The other candidates, as in the first round, failed for diverse reasons. The first two candidates, Dr. Brian Johnson and David Allison, each individually sought to be named lead plaintiff, yet neither suffered a loss as large as the Minami family's. Wolverine Trading renewed its application to be named lead plaintiff, and in its motion, attempted, with little success, to clarify the source and magnitude of its losses and the nature of its business. Yet, to the extent Wolverine clarified either aspect, it only further confirmed what was suggested by the record in the first round, namely that Wolverine, by virtue of its manner of business, may be subject to unique defenses. The Bidding Group also renewed its application, but this time sought appointment based solely on its counsel's presentation of its fee schedule.[29] Because this proposal, like the first, finds no warrant in the PSLRA, it, too, must fail. See 15 U.S.C. § 78u-4(a) (3) (B) (v).

The NYCERS application fails procedurally. An institutional investor, NYCERS claims to have losses in excess of $3 million, and for that reason, all things being equal, its application might well have won the selection. Yet, NYCERS did not satisfy a procedural predicate required for the statutory presumption; it neither filed one of the now-consolidated complaints, nor did it file a motion to be named lead plaintiff within the sixty-day time period. See 15 U.S.C. § 78u-4(a) (3) (B) (iii) (I) (aa) (lead plaintiff must have "either filed the complaint or made a motion in response to a notice" required by § 78u-4(a) (3) (A) (i) (II) (setting sixty day time limit for filing a motion to be named lead plaintiff)). Further, even assuming a district court may *440 extend the relevant statutory deadline in certain circumstances, NYCERS has shown no good cause for doing so in this case: it has failed to provide a satisfactory explanation for why it did not file a timely motion to be named lead plaintiff. Other class members satisfied the statute's requirements, and as discussed above, convincing authority and Congress's intent suggest that the statute's time limits should be strictly enforced.[30] Accordingly, NYCERS could not be lead plaintiff, because it failed to satisfy the first statutory factor.

Finally, Paul Schweitzer sought to be named lead plaintiff for a separate "Call Options Class." At the time of the second round, there was no separate class or subclass related to the sale or purchase of options. Moreover, the record at that point suggested that the claims of options-holders and stockholders are in most cases sufficiently similar that they should be consolidated "in form and in fact," and thus litigated by the same lead plaintiff and lead counsel. See In re Orbital Sciences Corp. Securities Litig., 188 F.R.D. at 240. In any event, even assuming proper class certification required a separate subclass of options-holders, the PSLRA requires a district court to appoint a single lead plaintiff or lead plaintiff group for each class action; there is no provision for multiple lead plaintiffs other than those joined as a group. See 15 U.S.C. § 78u-4(a) (3) (B). To the extent a subclass or - classes represented by separate counsel are required for the proper administration of this litigation and representation of the members of the class, that issue may be addressed at a later stage pursuant to Rule 23, Fed. R. Civ. P.

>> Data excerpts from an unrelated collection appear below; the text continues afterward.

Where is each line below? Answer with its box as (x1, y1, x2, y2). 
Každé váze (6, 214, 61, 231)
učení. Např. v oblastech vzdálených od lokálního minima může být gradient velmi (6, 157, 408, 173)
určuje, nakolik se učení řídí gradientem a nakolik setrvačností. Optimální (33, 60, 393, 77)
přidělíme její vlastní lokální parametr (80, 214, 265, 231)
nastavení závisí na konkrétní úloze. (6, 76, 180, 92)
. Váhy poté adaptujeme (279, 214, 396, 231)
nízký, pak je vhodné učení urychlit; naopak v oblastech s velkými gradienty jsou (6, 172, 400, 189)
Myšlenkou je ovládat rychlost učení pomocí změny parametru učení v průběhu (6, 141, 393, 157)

For these reasons, the Minami family and Local 144 were named lead plaintiffs of this litigation.

 
IV

The final step in the lead plaintiff process is approval of the lead plaintiffs' choice of lead counsel. See 15 U.S.C. § 78u-4(a) (3) (B) (v). In this case, the lead plaintiffs selected and retained two law firms to serve as lead counsel: Milberg Weiss Bershad Hynes & LeRach LLP, and Wolf Haldenstein Adler Freeman Herz LLP. It is undisputed that both firms are competent and experienced in class action securities fraud litigation and that both have the resources to serve effectively as co-lead counsel. There is, however, some question whether two law firms should be allowed to serve as co-lead counsel. Some courts disapprove of complicated structures for lead counsel, on the ground that the PSLRA contemplated "one strong plaintiff with one counsel who will speak on its behalf." See In re Telxon, 67 F. Supp. 2d at 817 (finding that use of three firms as co-lead counsel, an executive committee of seven additional firms, and one more firm as liaison counsel, was too complex and contrary to the purpose of the PSLRA). There is a further concern that fees would be unnecessarily increased were there to be two lead counsel firms. Nonetheless, the statute does not explicitly restrict lead counsel to one law firm, and there may be instances in which a class is well-served by having two or more law firms combine to direct the litigation. Thus, other courts have held that multiple law firms could share lead counsel duties so long as those firms provided assurance that they would "work together efficiently and without duplication of services."[31] In this event, the primary inquiry is whether co-lead counsel will enhance, rather than reduce, the efficiency of the litigation.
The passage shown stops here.